In [2]:
# Preprocessing of imdb data

import numpy as np
import pandas as pd

df = pd.read_csv('movie_data.csv', encoding='utf-8')

df = df.rename(columns={"0": "review", "1": "sentiment"})

df.head(3)

Unnamed: 0,review,sentiment
0,"In 1974, the teenager Martha Moxley (Maggie Gr...",1
1,OK... so... I really like Kris Kristofferson a...,0
2,"***SPOILER*** Do not read this, if you think a...",0


In [3]:
df.shape

(50000, 2)

In [7]:
# use CountVectorizer to construct bag-of-words model

import numpy as np

from sklearn.feature_extraction.text import CountVectorizer

count = CountVectorizer()

docs = np.array([ 'The sun is shining', 'The weather is sweet', 
                 'The sun is shining, the weather is sweet and one and one is two'])

bag = count.fit_transform( docs )

In [8]:
print( count.vocabulary_ )

{'the': 6, 'sun': 4, 'is': 1, 'shining': 3, 'weather': 8, 'sweet': 5, 'and': 0, 'one': 2, 'two': 7}


In [9]:
print(bag.toarray())

[[0 1 0 1 1 0 1 0 0]
 [0 1 0 0 0 1 1 0 1]
 [2 3 2 1 1 1 2 1 1]]


In [10]:
# transform data into tf-idfs (term frequency-inverse document frequency)

from sklearn.feature_extraction.text import TfidfTransformer

tfidf = TfidfTransformer(use_idf=True, norm='l2', smooth_idf=True)

np.set_printoptions( precision=2 )

print(tfidf.fit_transform( count.fit_transform( docs ) ).toarray() )

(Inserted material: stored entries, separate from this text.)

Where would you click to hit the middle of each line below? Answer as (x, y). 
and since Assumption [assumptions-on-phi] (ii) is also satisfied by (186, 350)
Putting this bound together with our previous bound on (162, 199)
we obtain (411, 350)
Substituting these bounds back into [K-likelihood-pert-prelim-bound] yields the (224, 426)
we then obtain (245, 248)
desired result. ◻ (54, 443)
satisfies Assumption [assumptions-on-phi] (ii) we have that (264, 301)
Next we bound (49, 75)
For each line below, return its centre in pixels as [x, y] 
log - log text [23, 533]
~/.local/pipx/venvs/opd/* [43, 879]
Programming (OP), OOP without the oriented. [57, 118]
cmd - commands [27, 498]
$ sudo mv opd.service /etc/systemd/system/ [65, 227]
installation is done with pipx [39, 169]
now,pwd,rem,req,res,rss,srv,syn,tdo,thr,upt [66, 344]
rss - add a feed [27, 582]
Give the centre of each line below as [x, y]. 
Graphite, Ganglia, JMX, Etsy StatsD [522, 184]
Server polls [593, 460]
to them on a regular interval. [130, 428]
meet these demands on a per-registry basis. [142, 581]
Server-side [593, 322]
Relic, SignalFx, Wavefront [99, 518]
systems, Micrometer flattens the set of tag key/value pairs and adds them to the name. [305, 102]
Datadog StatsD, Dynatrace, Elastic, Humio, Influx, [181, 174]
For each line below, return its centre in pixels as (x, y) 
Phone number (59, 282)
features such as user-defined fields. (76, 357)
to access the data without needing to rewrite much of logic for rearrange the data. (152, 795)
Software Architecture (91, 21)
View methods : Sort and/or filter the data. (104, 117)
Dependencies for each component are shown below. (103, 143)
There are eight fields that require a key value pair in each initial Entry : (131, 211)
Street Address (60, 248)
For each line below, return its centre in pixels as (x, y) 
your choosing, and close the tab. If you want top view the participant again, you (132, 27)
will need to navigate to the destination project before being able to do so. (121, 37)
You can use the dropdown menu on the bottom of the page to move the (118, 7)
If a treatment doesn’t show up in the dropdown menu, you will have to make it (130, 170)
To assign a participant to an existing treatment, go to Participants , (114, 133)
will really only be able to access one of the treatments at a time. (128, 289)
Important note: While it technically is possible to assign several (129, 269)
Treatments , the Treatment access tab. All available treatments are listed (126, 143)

[[0.   0.43 0.   0.56 0.56 0.   0.43 0.   0.  ]
 [0.   0.43 0.   0.   0.   0.56 0.43 0.   0.56]
 [0.5  0.45 0.5  0.19 0.19 0.19 0.3  0.25 0.19]]


In [11]:
df.loc[0, 'review'][-50:]

'is seven.<br /><br />Title (Brazil): Not Available'

In [12]:
import re
def preprocessor(text):
    text = re.sub('<[^>]*>', '', text)
    emoticons = re.findall('(?::|;|=)(?:-)?(?:\)|\(|D|P)',
                           text)
    text = (re.sub('[\W]+', ' ', text.lower()) +
            ' '.join(emoticons).replace('-', ''))
    return text

In [13]:
# test preprocessor

preprocessor( df.loc[0, 'review'][-50:])

'is seven title brazil not available'

In [14]:
preprocessor( "</a> This :) is :( a test :-)!")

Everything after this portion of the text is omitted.